The information gets more confusing and conflicting when the story allows one expert to discuss  the CRP test as an alternative without challenging that statement or giving background on that test.

Does the story adequately explain/quantify the harms of the intervention?

Not Satisfactory

Although the story mentions the potential cancer risk associated with radiation exposure, readers are given no numbers or other guidance to help them understand the extent of the risk. As for the risk of unnecessary treatment, one expert says it happens a lot, while the other says it doesn’t. Neither side offers any hard facts. Readers are expected to somehow judge the issues, when even top specialists don’t seem to agree.

Does the story seem to grasp the quality of the evidence?

Not Satisfactory

Casting this story as a point-counterpoint debate creates confusion, rather than understanding, about what evidence is currently available and what it means. The two experts make statements that appear to be incompatible, yet readers are given no context or guidance to help them determine the quality of the evidence being used to support each side.

The results of clinical trials (JUPITER and the St. Francis Heart Study) are mentioned in almost the same breath with zingers about how many billboards promoting coronary artery calcium screening may have once appeared in the Los Angeles skyline. As a result, the critical distinction between mere anecdotes and the results of scientifically controlled trials are muddied.

Is one expert or the other misquoting the research results? If not, then what could account for such diametrically opposing views? Readers are left to figure it out for themselves.

For example, Dr. Budoff said that, “The St.
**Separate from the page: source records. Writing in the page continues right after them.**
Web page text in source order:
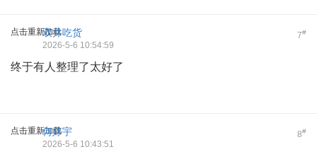
点击重新加载 7#
双井吃货
2026-5-6 10:54:59
终于有人整理了太好了
点击重新加载 8#
何婷宇
2026-5-6 10:43:51
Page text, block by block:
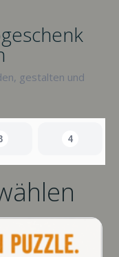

Francis heart study shows that if you put patients with high calcium scores on a statin, you get a 43% reduction in heart attack and death.” His statement is accurate, but likely to be widely misunderstood, because while a subgroup of people found to have very high calcium scores were less likely to suffer a heart attack or death if they were given statin treatment, that does not mean that people who are apparently healthy will be less likely to get sick or die if they are screened, since most of them will be found to be at low risk and thus don’t personally derive any actual health benefit from the screening. Indeed, a review of the evidence authored by Dr. Budoff noted that the St. Francis Heart Study found that while clinical events were lower in the total treatment group (including those with less extreme calcium scores) the difference was not statistically significant.

(See Limitations section of

Does the story commit disease-mongering?


While the statements by advocates of coronary calcium screening can make calcium deposits seem like a disease, instead of just a risk factor, the strong counter-statements included in the piece make it clear that the relationship between calcium scores and actual coronary artery disease is still being studied.

Does the story use independent sources and identify conflicts of interest?

Not Satisfactory

While the two experts certainly represent differing perspectives, readers are not given any information about possible conflicts of interest.

Does the story compare the new approach with existing alternatives?


The story does mention alternative methods for assessing heart disease risk. However, here again readers are stuck between one expert who says the alternatives are superior and another expert who says they are inferior.

Does the story establish the availability of the treatment/test/product/procedure?


The story notes that coronary artery calcium scoring is widely available.

Does the story establish the true novelty of the approach?

Not Applicable

It’s really not clear from the story how new are these tests.

Does the story appear to rely solely or largely on a news release?


The story does not appear to rely on a news release.